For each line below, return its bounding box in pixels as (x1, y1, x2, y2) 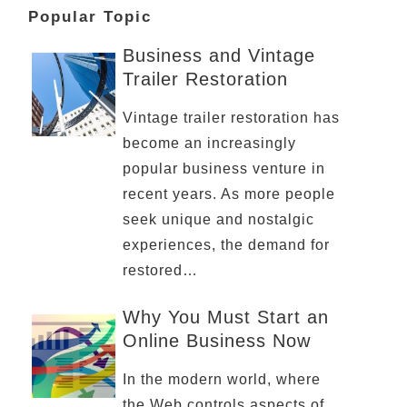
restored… (122, 263, 198, 278)
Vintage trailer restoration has (122, 110, 340, 125)
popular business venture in (122, 161, 325, 176)
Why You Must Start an (122, 307, 329, 327)
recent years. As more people (122, 186, 335, 202)
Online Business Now (122, 331, 311, 351)
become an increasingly (122, 135, 296, 151)
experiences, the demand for (122, 237, 330, 253)

* What you need to do: Print the listing word for word but skip its pictures.

* Completed exercise:
For each line below, return its bounding box in pixels as (x1, y1, x2, y2) 
restored… (122, 263, 198, 278)
Vintage trailer restoration has (122, 110, 340, 125)
popular business venture in (122, 161, 325, 176)
Why You Must Start an (122, 307, 329, 327)
recent years. As more people (122, 186, 335, 202)
Online Business Now (122, 331, 311, 351)
become an increasingly (122, 135, 296, 151)
experiences, the demand for (122, 237, 330, 253)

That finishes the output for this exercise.